Boxer levels up again, to 1.3! This version sports the volume controls I told you about last time: along with screenshotting and fast-forwarding, and a heaping helping of bugfixes. Full release notes are here, in HTML even this time.
I tried to make this release as boring as possible, but a couple of interesting improvements still snuck into it while I wasn't looking:
One of those why-didn’t-Boxer-always-do-this features: Gameboxes now remember all the drives you’ve added and queue them up next time you play, even drives that aren’t physically part of the gamebox.
Previously, Boxer would only ‘remember’ drives that were part of the gamebox you were playing. This meant that to get an outside drive to be mounted all the time, you either had to muck about with DOSBox mount commands or let Boxer physically import the drive into the gamebox. Which, you know, sucked.
So now: fire up a gamebox, add a new drive, and it’ll just be there every time you play the gamebox. You can rename or move the drive’s source folder or image, and the gamebox will still find it each time. Drag the drive out of the Drives panel and the gamebox will forget about it again. That’s that.
This finally makes it super-easy to share OSX documents with a DOS app, or share a bunch of utilities among several apps. It also frees you from having to do any drive-importing of your own: until and unless you want to share your gamebox with others.
I’m making this sound like a big fucking bright idea but seriously, why didn’t it always do this?
Boxer 1.3 now boasts the ability to paste text from OS X into any DOS program (as well as the DOS prompt, which was supported already in Boxer 1.2.2).
Pasting still has some limitations: only ASCII characters can be pasted at the moment, so accents get lost in translation. And of course, you can’t copy text back from DOS (at least, not yet.)
But it's still awesome, dammit, so I'm going to bore you about how it works:
MS-DOS has no idea what a clipboard is, so to get text into DOS, Boxer essentially has to type it in.
In MS-DOS, the characters you type start out as raw keyboard signals in the keyboard buffer: from here they're read out by the BIOS, combined and translated into BIOS keycodes (according to the current keyboard layout and state of the Shift/Alt/CapsLock keys), and stored in the BIOS key buffer.
Most DOS programs that deal with raw text (text editors, productivity apps, text-mode games) poll this BIOS key buffer regularly to check for new key input. When you paste text from OSX, Boxer takes over the BIOS key buffer: it translates each pasted character into its corresponding BIOS keycode and feeds them into the program as fast as it asks for them. This is reasonably fast and very accurate, so Boxer uses this approach when it can.

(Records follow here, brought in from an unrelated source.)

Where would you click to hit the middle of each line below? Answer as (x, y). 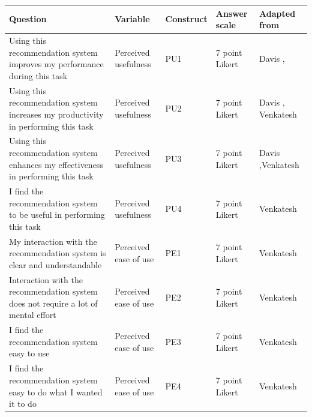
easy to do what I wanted (56, 391)
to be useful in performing (57, 214)
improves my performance (56, 64)
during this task (38, 75)
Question (28, 19)
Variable (132, 19)
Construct (186, 19)
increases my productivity (56, 114)
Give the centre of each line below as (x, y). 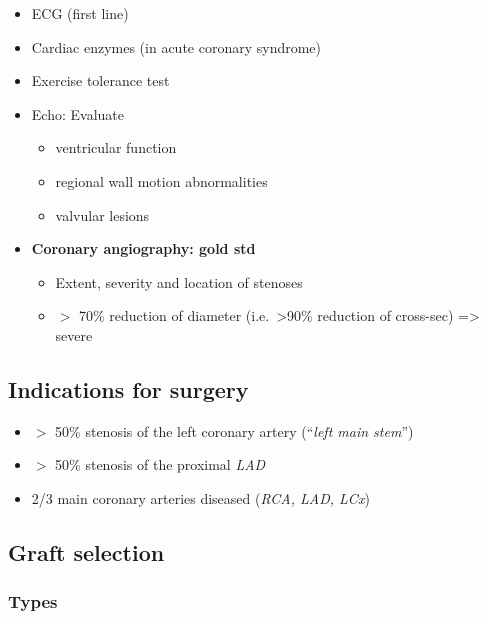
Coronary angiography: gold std (143, 248)
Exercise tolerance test (100, 80)
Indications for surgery (128, 388)
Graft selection (86, 551)
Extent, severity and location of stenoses (179, 281)
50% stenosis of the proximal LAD (160, 464)
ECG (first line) (80, 13)
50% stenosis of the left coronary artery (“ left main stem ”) (234, 430)
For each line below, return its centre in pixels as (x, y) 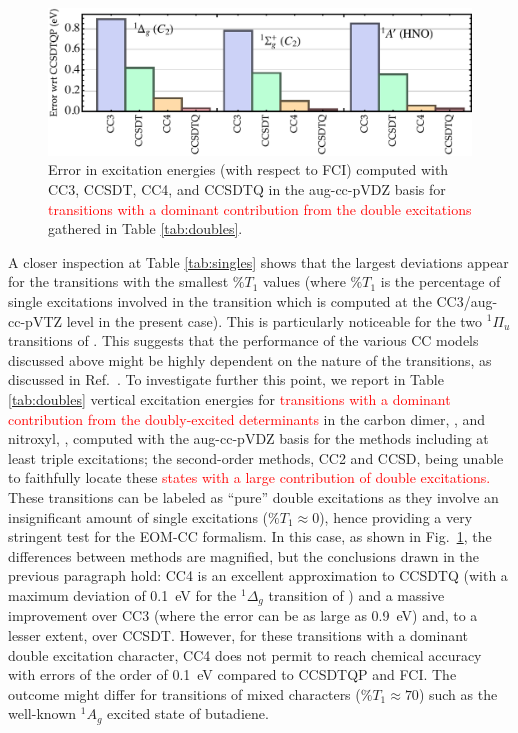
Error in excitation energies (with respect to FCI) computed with (248, 169)
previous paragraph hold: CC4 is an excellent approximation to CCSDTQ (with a (258, 575)
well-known (42, 713)
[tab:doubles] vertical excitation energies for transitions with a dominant (229, 398)
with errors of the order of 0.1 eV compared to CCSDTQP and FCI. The (232, 674)
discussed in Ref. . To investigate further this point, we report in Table (226, 379)
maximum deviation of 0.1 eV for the (122, 594)
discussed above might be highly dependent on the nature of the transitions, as (250, 359)

Most DOS games don’t do this though: they read keyboard signals directly from the keyboard’s own buffer, and bypass the BIOS and keyboard layout layers altogether, because they hate me. For these games, Boxer has to work out which combination of keys and modifiers would trigger each character you’re pasting, and literally type those keys into the emulated keyboard.
This is more laborious, among other things because Boxer has to carefully manage the state of the Shift key to match the case of the characters you’re pasting. It's also a lot slower: Boxer has to paste text in short, careful bursts to avoid ‘flooding’ the limited keyboard buffer, and to ensure the program has time to read each batch of typing. But it works.
Neither approach is instantaneous: it’ll take a while to paste large amounts of text, but you can cancel a long paste by pressing Esc in the middle.
OK, that’s all! Go back to what you were doing. (Downloading another awesome Boxer update, that is.)